TASK OBJECTIVE:
Would it be possible to write out each entry below exactly, without the pictures?

╭──

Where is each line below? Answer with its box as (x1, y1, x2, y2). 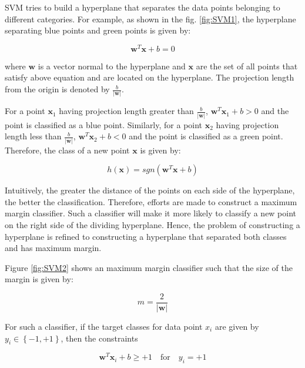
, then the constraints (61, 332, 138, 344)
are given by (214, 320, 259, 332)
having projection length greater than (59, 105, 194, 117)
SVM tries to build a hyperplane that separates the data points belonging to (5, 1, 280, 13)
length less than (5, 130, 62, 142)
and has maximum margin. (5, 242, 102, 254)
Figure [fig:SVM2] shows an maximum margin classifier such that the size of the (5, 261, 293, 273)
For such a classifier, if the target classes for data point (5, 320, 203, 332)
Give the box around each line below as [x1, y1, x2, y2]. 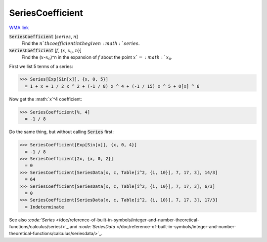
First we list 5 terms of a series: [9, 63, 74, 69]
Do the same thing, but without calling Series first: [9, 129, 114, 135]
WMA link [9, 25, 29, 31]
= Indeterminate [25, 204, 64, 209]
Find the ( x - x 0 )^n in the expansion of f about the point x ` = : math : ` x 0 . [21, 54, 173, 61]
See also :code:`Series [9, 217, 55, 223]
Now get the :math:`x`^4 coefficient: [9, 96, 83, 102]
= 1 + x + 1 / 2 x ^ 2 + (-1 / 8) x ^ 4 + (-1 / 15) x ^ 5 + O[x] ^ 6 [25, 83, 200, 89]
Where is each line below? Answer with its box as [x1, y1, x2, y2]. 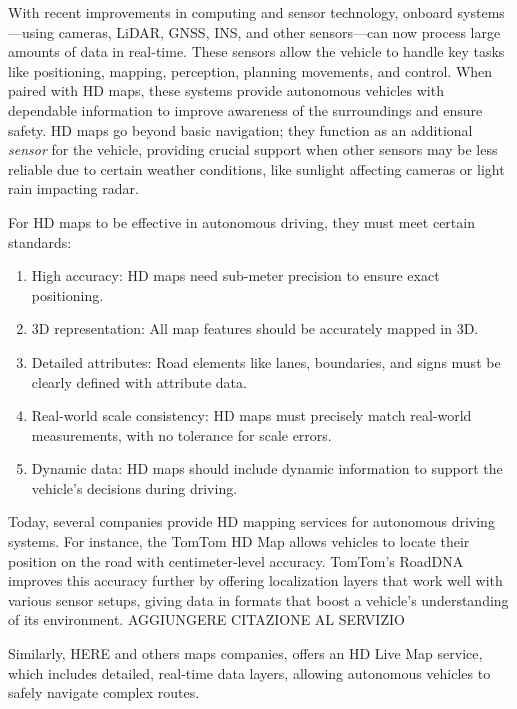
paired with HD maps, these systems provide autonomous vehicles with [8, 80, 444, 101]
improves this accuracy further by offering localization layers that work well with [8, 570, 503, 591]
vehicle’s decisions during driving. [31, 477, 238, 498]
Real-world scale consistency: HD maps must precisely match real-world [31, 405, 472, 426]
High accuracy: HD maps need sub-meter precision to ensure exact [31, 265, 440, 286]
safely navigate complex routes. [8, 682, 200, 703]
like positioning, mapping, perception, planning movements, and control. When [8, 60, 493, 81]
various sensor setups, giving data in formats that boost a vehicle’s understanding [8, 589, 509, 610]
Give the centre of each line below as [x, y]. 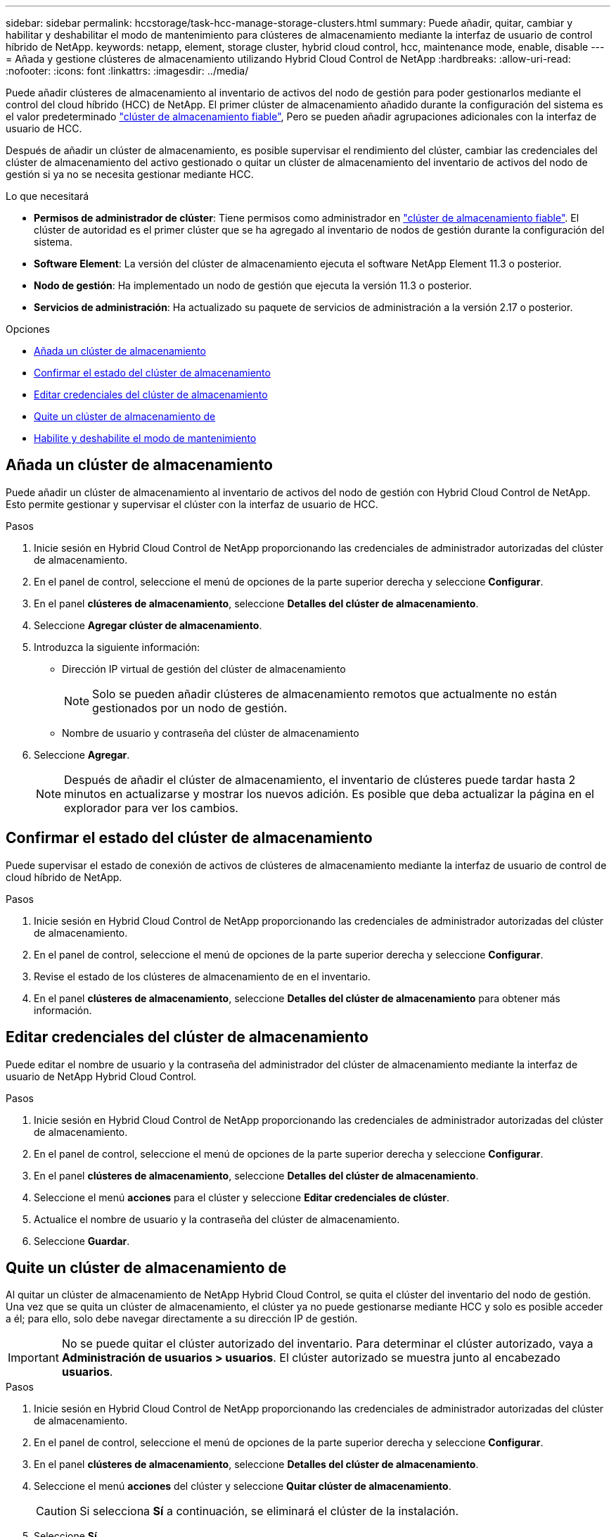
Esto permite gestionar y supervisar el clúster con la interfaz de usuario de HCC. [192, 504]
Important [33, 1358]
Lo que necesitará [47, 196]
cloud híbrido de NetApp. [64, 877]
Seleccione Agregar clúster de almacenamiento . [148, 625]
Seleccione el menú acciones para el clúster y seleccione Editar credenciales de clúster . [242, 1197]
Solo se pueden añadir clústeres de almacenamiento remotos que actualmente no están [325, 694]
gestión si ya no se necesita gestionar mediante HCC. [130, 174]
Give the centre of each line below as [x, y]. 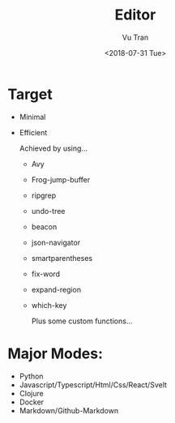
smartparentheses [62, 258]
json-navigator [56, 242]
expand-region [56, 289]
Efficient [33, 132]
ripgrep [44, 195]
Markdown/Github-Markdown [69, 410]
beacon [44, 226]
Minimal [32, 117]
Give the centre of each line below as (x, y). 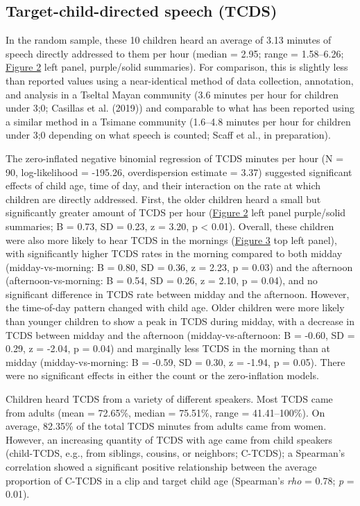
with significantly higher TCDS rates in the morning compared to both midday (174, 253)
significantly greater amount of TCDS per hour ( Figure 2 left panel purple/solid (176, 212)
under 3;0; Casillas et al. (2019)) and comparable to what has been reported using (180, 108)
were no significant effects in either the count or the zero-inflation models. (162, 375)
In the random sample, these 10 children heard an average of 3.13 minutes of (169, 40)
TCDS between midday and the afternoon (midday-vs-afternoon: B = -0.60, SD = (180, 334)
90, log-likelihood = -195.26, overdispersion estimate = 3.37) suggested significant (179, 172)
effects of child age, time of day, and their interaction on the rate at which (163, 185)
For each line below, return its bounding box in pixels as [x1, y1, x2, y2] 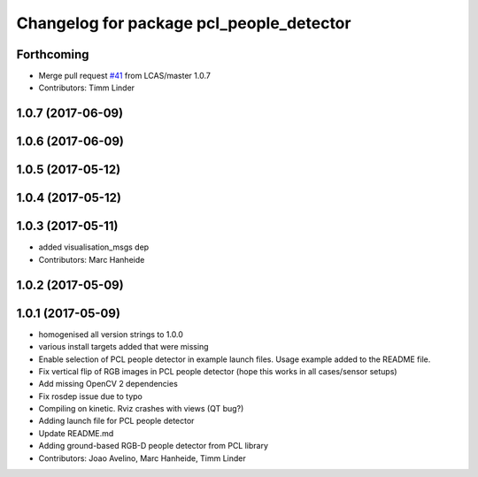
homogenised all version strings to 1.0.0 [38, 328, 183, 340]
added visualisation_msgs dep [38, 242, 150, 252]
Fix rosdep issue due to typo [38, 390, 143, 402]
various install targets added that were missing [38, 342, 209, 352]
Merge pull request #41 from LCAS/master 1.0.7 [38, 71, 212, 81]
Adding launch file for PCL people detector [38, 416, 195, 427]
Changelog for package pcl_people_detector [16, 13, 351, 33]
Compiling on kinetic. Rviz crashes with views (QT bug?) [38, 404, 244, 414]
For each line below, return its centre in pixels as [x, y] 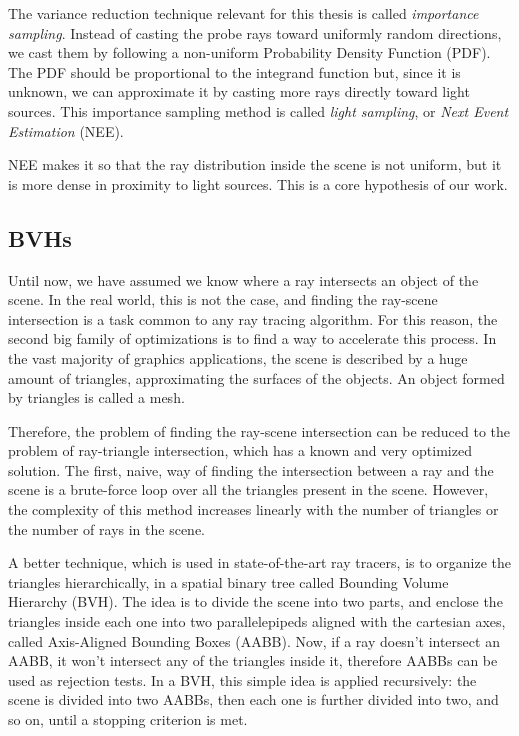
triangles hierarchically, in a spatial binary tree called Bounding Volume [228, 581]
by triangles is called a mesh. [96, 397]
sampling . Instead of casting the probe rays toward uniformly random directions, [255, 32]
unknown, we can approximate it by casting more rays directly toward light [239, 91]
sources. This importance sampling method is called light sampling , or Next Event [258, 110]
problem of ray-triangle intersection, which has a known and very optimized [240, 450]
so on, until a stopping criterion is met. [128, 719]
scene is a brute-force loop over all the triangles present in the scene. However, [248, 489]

╰──

RESPONSE BELOW:
Where is each line below? Answer with its box as (x1, y1, x2, y2). 
, then the constraints (61, 332, 138, 344)
are given by (214, 320, 259, 332)
having projection length greater than (59, 105, 194, 117)
SVM tries to build a hyperplane that separates the data points belonging to (5, 1, 280, 13)
length less than (5, 130, 62, 142)
and has maximum margin. (5, 242, 102, 254)
Figure [fig:SVM2] shows an maximum margin classifier such that the size of the (5, 261, 293, 273)
For such a classifier, if the target classes for data point (5, 320, 203, 332)
Give the box around each line below as [x1, y1, x2, y2]. 
First we list 5 terms of a series: [9, 63, 74, 69]
Do the same thing, but without calling Series first: [9, 129, 114, 135]
WMA link [9, 25, 29, 31]
= Indeterminate [25, 204, 64, 209]
Find the ( x - x 0 )^n in the expansion of f about the point x ` = : math : ` x 0 . [21, 54, 173, 61]
See also :code:`Series [9, 217, 55, 223]
Now get the :math:`x`^4 coefficient: [9, 96, 83, 102]
= 1 + x + 1 / 2 x ^ 2 + (-1 / 8) x ^ 4 + (-1 / 15) x ^ 5 + O[x] ^ 6 [25, 83, 200, 89]
Where is each line below? Answer with its box as [x1, y1, x2, y2]. 
paired with HD maps, these systems provide autonomous vehicles with [8, 80, 444, 101]
improves this accuracy further by offering localization layers that work well with [8, 570, 503, 591]
vehicle’s decisions during driving. [31, 477, 238, 498]
Real-world scale consistency: HD maps must precisely match real-world [31, 405, 472, 426]
High accuracy: HD maps need sub-meter precision to ensure exact [31, 265, 440, 286]
safely navigate complex routes. [8, 682, 200, 703]
like positioning, mapping, perception, planning movements, and control. When [8, 60, 493, 81]
various sensor setups, giving data in formats that boost a vehicle’s understanding [8, 589, 509, 610]
Give the centre of each line below as [x, y]. 
Esto permite gestionar y supervisar el clúster con la interfaz de usuario de HCC. [192, 504]
Important [33, 1358]
Lo que necesitará [47, 196]
cloud híbrido de NetApp. [64, 877]
Seleccione Agregar clúster de almacenamiento . [148, 625]
Seleccione el menú acciones para el clúster y seleccione Editar credenciales de clúster . [242, 1197]
Solo se pueden añadir clústeres de almacenamiento remotos que actualmente no están [325, 694]
gestión si ya no se necesita gestionar mediante HCC. [130, 174]
Give the centre of each line below as [x, y]. 
smartparentheses [62, 258]
json-navigator [56, 242]
expand-region [56, 289]
Efficient [33, 132]
ripgrep [44, 195]
Markdown/Github-Markdown [69, 410]
beacon [44, 226]
Minimal [32, 117]
Give the centre of each line below as (x, y). 
with significantly higher TCDS rates in the morning compared to both midday (174, 253)
significantly greater amount of TCDS per hour ( Figure 2 left panel purple/solid (176, 212)
under 3;0; Casillas et al. (2019)) and comparable to what has been reported using (180, 108)
were no significant effects in either the count or the zero-inflation models. (162, 375)
In the random sample, these 10 children heard an average of 3.13 minutes of (169, 40)
TCDS between midday and the afternoon (midday-vs-afternoon: B = -0.60, SD = (180, 334)
90, log-likelihood = -195.26, overdispersion estimate = 3.37) suggested significant (179, 172)
effects of child age, time of day, and their interaction on the rate at which (163, 185)
For each line below, return its bounding box in pixels as [x1, y1, x2, y2] 
homogenised all version strings to 1.0.0 [38, 328, 183, 340]
added visualisation_msgs dep [38, 242, 150, 252]
Fix rosdep issue due to typo [38, 390, 143, 402]
various install targets added that were missing [38, 342, 209, 352]
Merge pull request #41 from LCAS/master 1.0.7 [38, 71, 212, 81]
Adding launch file for PCL people detector [38, 416, 195, 427]
Changelog for package pcl_people_detector [16, 13, 351, 33]
Compiling on kinetic. Rviz crashes with views (QT bug?) [38, 404, 244, 414]
For each line below, return its centre in pixels as [x, y] 
triangles hierarchically, in a spatial binary tree called Bounding Volume [228, 581]
by triangles is called a mesh. [96, 397]
sampling . Instead of casting the probe rays toward uniformly random directions, [255, 32]
unknown, we can approximate it by casting more rays directly toward light [239, 91]
sources. This importance sampling method is called light sampling , or Next Event [258, 110]
problem of ray-triangle intersection, which has a known and very optimized [240, 450]
so on, until a stopping criterion is met. [128, 719]
scene is a brute-force loop over all the triangles present in the scene. However, [248, 489]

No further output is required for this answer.